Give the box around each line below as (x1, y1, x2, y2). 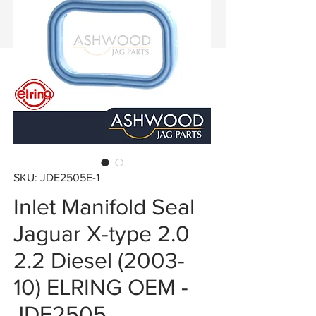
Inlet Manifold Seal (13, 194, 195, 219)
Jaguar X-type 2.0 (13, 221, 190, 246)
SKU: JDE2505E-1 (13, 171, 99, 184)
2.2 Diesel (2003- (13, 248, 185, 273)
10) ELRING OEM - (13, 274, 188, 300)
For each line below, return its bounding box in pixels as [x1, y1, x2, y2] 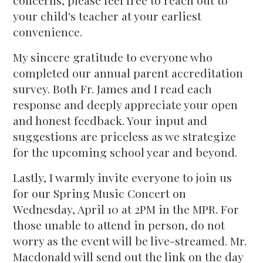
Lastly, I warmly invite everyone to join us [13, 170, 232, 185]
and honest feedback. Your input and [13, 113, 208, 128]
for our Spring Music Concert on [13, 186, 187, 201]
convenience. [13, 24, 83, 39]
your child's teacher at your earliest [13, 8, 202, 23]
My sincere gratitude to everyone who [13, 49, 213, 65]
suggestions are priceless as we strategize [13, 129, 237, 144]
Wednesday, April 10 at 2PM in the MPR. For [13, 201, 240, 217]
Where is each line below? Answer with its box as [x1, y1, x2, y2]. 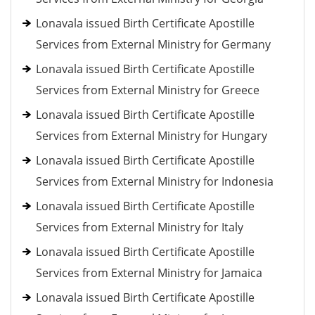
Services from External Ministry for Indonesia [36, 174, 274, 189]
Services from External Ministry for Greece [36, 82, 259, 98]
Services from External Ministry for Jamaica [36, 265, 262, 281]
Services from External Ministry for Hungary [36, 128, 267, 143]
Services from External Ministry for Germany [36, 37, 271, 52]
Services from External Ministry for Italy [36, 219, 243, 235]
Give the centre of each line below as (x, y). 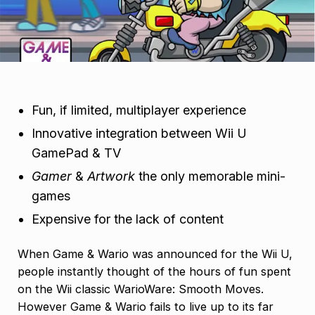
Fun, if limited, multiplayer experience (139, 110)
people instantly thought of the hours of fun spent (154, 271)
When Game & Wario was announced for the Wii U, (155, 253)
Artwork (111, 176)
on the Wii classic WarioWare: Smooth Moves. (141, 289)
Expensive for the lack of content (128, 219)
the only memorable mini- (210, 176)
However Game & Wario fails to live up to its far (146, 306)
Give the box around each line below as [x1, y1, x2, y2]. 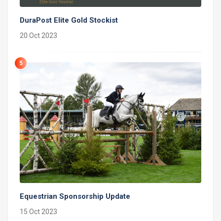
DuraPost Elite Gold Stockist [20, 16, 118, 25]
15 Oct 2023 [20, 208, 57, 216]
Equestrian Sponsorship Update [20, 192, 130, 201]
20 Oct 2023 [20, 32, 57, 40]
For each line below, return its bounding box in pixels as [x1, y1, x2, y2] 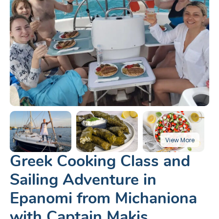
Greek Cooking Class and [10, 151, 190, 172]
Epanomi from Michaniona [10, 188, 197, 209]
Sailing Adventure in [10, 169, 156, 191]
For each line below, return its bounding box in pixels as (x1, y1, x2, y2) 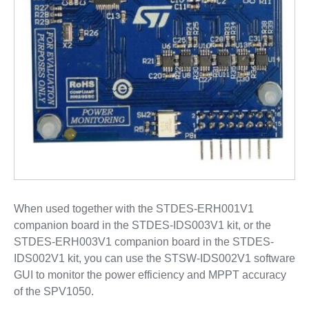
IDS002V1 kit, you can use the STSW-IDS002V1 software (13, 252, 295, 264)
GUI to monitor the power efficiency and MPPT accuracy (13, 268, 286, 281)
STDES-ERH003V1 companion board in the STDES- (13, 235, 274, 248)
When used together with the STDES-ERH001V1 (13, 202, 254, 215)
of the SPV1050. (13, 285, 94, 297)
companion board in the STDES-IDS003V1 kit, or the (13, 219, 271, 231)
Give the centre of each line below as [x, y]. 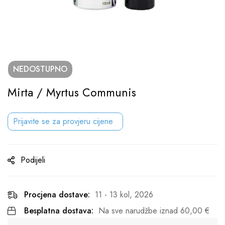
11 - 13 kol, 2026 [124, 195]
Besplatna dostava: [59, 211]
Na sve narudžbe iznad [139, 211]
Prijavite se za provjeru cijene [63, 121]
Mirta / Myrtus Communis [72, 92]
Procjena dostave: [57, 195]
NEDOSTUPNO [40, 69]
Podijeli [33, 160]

==

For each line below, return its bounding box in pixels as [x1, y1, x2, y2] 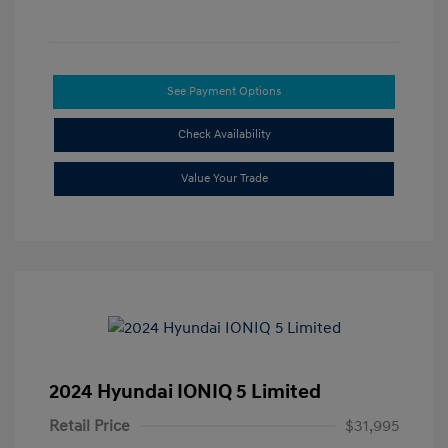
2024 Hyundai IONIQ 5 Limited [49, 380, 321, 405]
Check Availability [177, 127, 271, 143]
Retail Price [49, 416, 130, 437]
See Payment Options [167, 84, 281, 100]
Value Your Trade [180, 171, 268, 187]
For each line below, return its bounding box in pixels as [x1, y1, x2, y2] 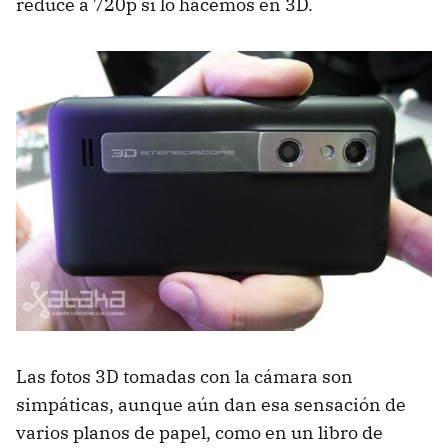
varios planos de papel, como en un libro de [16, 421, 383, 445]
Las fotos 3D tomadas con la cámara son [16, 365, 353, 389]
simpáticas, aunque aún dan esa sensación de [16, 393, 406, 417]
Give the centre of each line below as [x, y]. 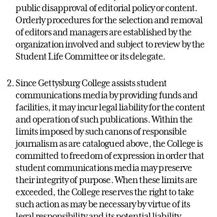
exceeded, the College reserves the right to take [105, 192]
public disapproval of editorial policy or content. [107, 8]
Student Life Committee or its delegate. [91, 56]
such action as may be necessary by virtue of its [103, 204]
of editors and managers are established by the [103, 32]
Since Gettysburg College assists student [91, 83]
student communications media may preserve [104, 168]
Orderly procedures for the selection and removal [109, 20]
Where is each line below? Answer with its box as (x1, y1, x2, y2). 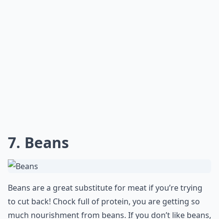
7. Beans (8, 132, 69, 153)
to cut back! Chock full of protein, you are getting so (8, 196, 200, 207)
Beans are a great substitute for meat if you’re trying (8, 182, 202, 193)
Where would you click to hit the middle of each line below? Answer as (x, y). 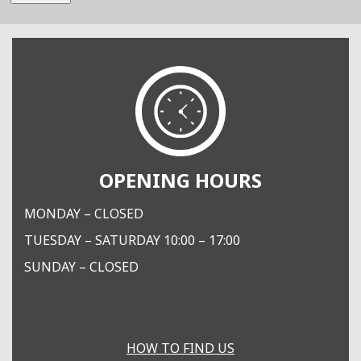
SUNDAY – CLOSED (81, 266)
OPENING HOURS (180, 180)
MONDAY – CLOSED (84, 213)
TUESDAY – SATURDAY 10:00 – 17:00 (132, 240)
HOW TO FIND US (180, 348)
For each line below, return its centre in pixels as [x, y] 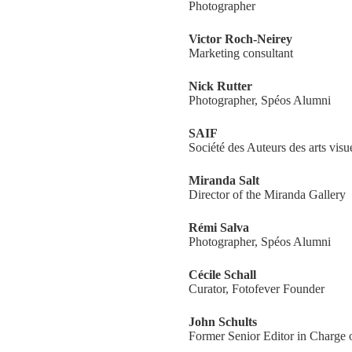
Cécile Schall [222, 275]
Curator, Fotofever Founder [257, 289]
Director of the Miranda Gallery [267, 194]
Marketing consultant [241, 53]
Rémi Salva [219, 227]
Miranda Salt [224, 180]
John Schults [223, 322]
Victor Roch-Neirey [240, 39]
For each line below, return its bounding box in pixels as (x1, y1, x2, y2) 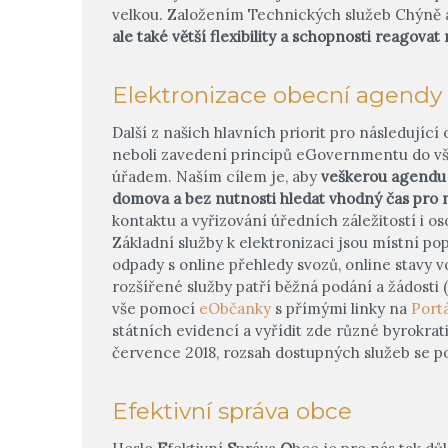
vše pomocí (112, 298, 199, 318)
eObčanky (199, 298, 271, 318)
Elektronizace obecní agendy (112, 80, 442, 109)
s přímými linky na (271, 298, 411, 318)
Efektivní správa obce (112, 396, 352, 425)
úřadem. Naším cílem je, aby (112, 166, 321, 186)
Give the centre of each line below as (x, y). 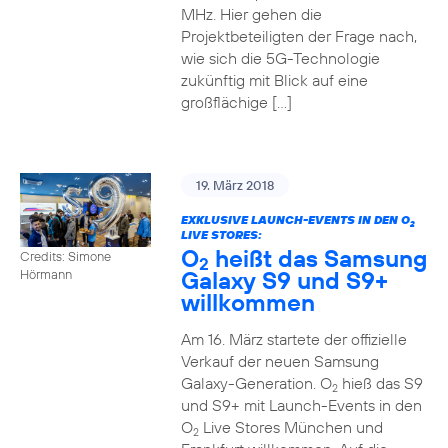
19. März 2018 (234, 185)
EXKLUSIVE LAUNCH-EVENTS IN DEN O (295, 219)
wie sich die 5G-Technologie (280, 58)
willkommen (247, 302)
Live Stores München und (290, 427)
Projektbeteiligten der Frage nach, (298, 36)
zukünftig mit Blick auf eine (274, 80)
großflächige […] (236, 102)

EXERCISE INSTRUCTIONS =
Above are the records; copy exactly the lines from the line with "Live Stores München und (290, 427)" through the line with "großflächige […] (236, 102)", both included.

ANSWER SECTION =
Live Stores München und (290, 427)
Projektbeteiligten der Frage nach, (298, 36)
zukünftig mit Blick auf eine (274, 80)
großflächige […] (236, 102)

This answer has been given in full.